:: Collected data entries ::
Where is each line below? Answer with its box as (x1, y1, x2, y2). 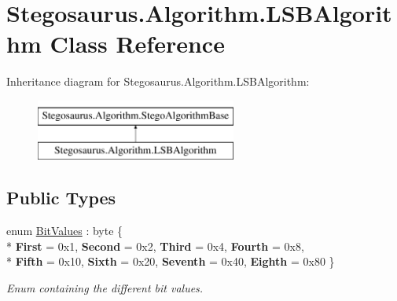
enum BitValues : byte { (6, 222, 123, 239)
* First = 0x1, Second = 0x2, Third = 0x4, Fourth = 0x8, (6, 237, 304, 254)
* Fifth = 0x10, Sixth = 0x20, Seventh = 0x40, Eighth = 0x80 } (6, 253, 335, 270)
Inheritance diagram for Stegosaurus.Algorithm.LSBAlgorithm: (6, 73, 310, 90)
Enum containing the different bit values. (6, 280, 204, 296)
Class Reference (50, 28, 225, 60)
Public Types (6, 185, 116, 210)
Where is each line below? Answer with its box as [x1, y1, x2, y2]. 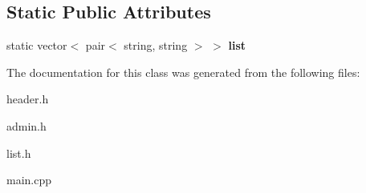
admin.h [6, 117, 47, 134]
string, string [124, 37, 188, 54]
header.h [6, 90, 49, 107]
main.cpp [6, 171, 52, 188]
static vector [6, 37, 67, 54]
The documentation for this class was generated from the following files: [6, 63, 360, 80]
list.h [6, 144, 31, 161]
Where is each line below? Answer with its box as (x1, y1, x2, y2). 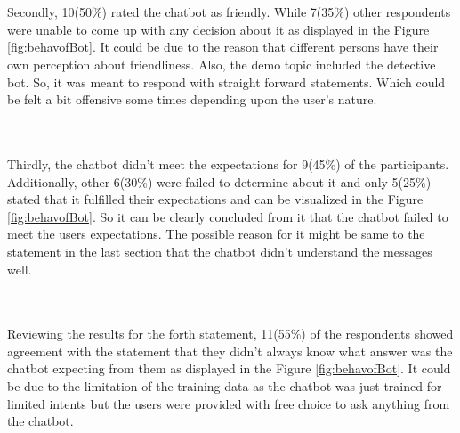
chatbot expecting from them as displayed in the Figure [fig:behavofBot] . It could (7, 359, 451, 378)
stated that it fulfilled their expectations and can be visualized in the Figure (7, 190, 424, 208)
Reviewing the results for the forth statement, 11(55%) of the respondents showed (7, 324, 454, 343)
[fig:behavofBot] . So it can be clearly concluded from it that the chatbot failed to (7, 207, 448, 225)
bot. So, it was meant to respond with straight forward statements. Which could (7, 72, 446, 91)
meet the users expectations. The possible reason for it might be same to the (7, 225, 425, 243)
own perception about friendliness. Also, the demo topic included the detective (7, 54, 436, 73)
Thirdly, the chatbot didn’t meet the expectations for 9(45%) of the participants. (7, 154, 449, 173)

:: Instructions for the task ::
Here the job is to retype exactly the lines that start at the one containing "list.h [6, 144, 31, 161]" and run through the end of the records above, leaving out pictures.

:: Written reply ::
list.h [6, 144, 31, 161]
Where is each line below? Answer with its box as (x1, y1, x2, y2). 
chatbot expecting from them as displayed in the Figure [fig:behavofBot] . It could (7, 359, 451, 378)
stated that it fulfilled their expectations and can be visualized in the Figure (7, 190, 424, 208)
Reviewing the results for the forth statement, 11(55%) of the respondents showed (7, 324, 454, 343)
[fig:behavofBot] . So it can be clearly concluded from it that the chatbot failed to (7, 207, 448, 225)
bot. So, it was meant to respond with straight forward statements. Which could (7, 72, 446, 91)
meet the users expectations. The possible reason for it might be same to the (7, 225, 425, 243)
own perception about friendliness. Also, the demo topic included the detective (7, 54, 436, 73)
Thirdly, the chatbot didn’t meet the expectations for 9(45%) of the participants. (7, 154, 449, 173)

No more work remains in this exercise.